Write out the records once more, exactly, and keep any image out.

-- Provided information follows --

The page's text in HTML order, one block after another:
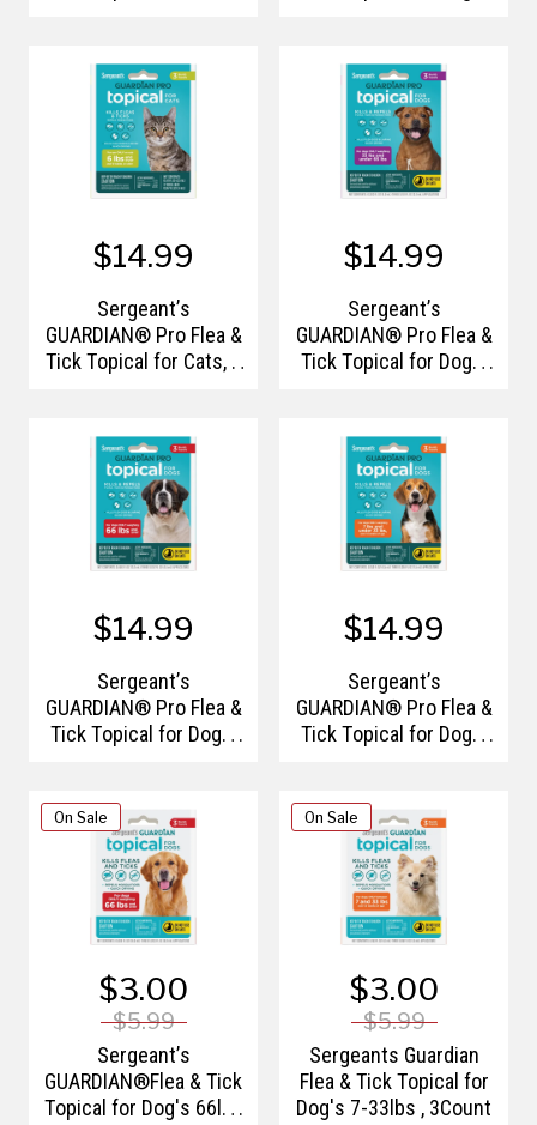
$14.99
Sergeant’s
GUARDIAN® Pro Flea &
Tick Topical for Cats, 6
$14.99
Sergeant’s
GUARDIAN® Pro Flea &
Tick Topical for Dogs,
$14.99
Sergeant’s
GUARDIAN® Pro Flea &
Tick Topical for Dogs,
$14.99
Sergeant’s
GUARDIAN® Pro Flea &
Tick Topical for Dogs,
On Sale
$3.00
$5.99
Sergeant’s
GUARDIAN®Flea & Tick
Topical for Dog's 66lbs
On Sale
$3.00
$5.99
Sergeants Guardian
Flea & Tick Topical for
Dog's 7-33lbs , 3Count
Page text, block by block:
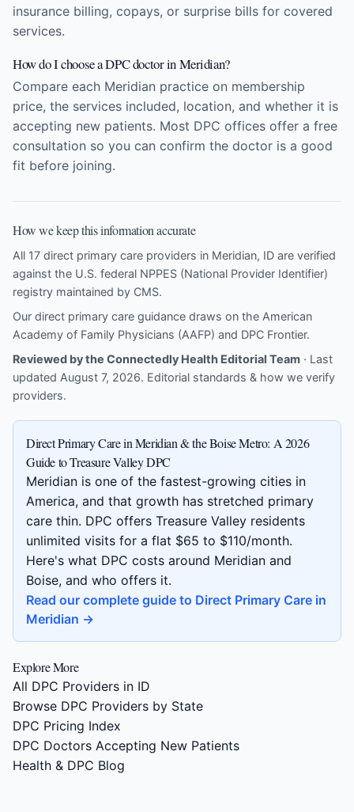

-- Provided information concluded --

Response box:
The page's text in HTML order, one block after another:
$14.99
Sergeant’s
GUARDIAN® Pro Flea &
Tick Topical for Cats, 6
$14.99
Sergeant’s
GUARDIAN® Pro Flea &
Tick Topical for Dogs,
$14.99
Sergeant’s
GUARDIAN® Pro Flea &
Tick Topical for Dogs,
$14.99
Sergeant’s
GUARDIAN® Pro Flea &
Tick Topical for Dogs,
On Sale
$3.00
$5.99
Sergeant’s
GUARDIAN®Flea & Tick
Topical for Dog's 66lbs
On Sale
$3.00
$5.99
Sergeants Guardian
Flea & Tick Topical for
Dog's 7-33lbs , 3Count
Page text, block by block:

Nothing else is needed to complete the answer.